Figure S4. Western blotting demonstrating that sActRIIB promotes protein synthesis and autophagy but blunts proteasome protein breakdown in Ercc1 Δ/− muscle. Immunoblots and densitometry quantification of (A) pAkt, (B) p4EBPI on Thr37/46 and Ser65, (C) pS6, (D) pFoxO1, (E) pFoxO3a, (F) LC3II/I, and (G) p62. (H) Densitometry quantification of eIF2α. (I‐K) qPCR quantification of Atrogin‐1, MuRF1, Mul1 expression. (L) Quantification of p62 puncta. (M) Immunohistology of p62 puncta in the EDL muscle (green arrows) (N) Densitometry quantification of total puromycin incorporation (protein synthesis rate). (O) Densitometry quantification protein ubiquitination. n = 5 for all western blots and n = 8 for rest.

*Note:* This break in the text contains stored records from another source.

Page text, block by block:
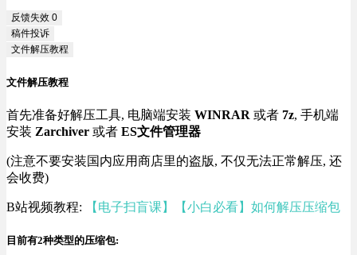
反馈失效 0
稿件投诉
文件解压教程
文件解压教程
首先准备好解压工具, 电脑端安装 WINRAR 或者 7z, 手机端
安装 Zarchiver 或者 ES文件管理器
(注意不要安装国内应用商店里的盗版, 不仅无法正常解压, 还
会收费)
B站视频教程: 【电子扫盲课】【小白必看】如何解压压缩包
目前有2种类型的压缩包:
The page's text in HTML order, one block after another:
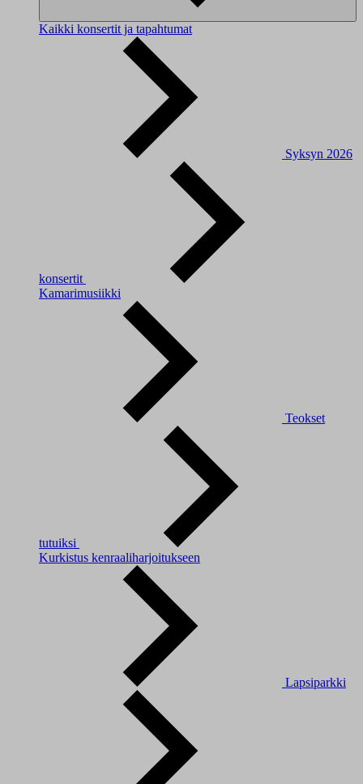
Kaikki konsertit ja tapahtumat
Syksyn 2026
konsertit
Kamarimusiikki
Teokset
tutuiksi
Kurkistus kenraaliharjoitukseen
Lapsiparkki
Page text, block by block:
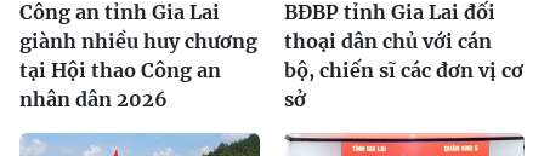
Công an tỉnh Gia Lai
giành nhiều huy chương
tại Hội thao Công an
nhân dân 2026
BĐBP tỉnh Gia Lai đối
thoại dân chủ với cán
bộ, chiến sĩ các đơn vị cơ
sở
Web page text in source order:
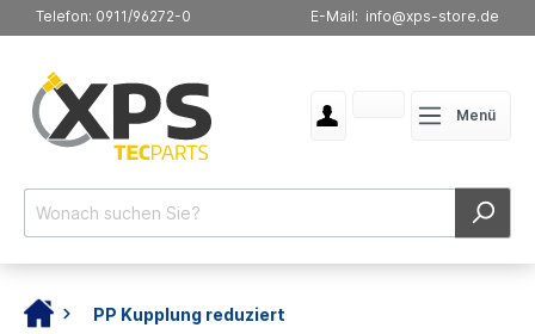
Telefon: 0911/96272-0 E-Mail: info@xps-store.de
Menü
PP Kupplung reduziert
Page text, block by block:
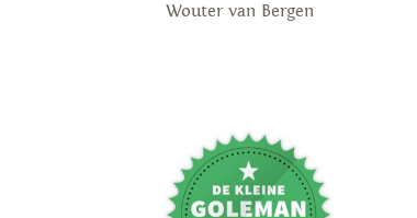
Wouter van Bergen
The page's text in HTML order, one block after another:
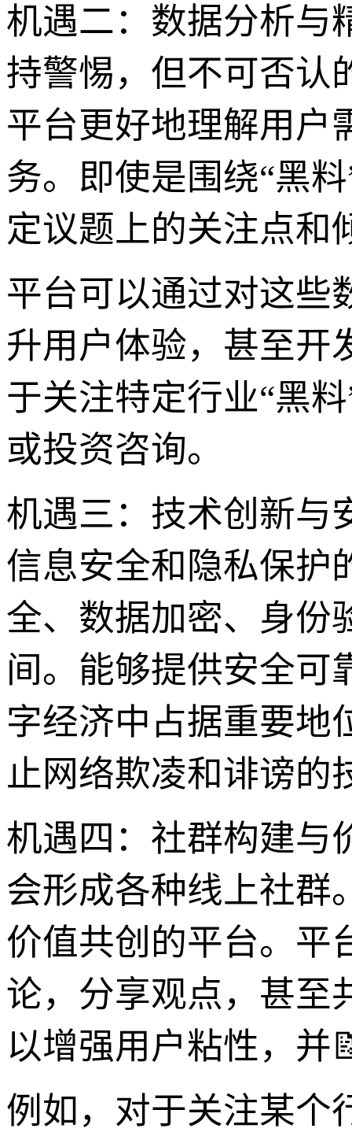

Non‐parametric Kruskal‐Wallis test followed by the Dunns multiple comparisons used for (A‐H and N‐O). One‐way ANOVA followed by Bonferronis multiple comparison test used for (I‐K). * < 0.05, ** < 0.01, ***p < 0.001.
Figure S5. (A) Ercc1 Δ/− kidney showing autophagosome (arrow). (B) Evidence for indirect action of sActRIIB in liver. pSmad2/3 (green) in relation to smooth muscle actin (red) in the three cohorts. Note that pSmad2/3 was very sparse in the three cohorts and when present was located adjacent to smooth muscle (arrow).
Figure S6. (A) μCT was used to locate and visualize the increase in muscle and bone volume in Ercc1 Δ/− mice following sActRIIB treatment. Sex specific characterization of (B) body weights, (C) onset of sever tremors and (D) survival in the Dutch cohort. n = 5 for all three cohorts.
Movie S1. Representative film of control, Ercc1 Δ/− and sActRIIB treated Ercc1 Δ/− mice at 15 weeks of age.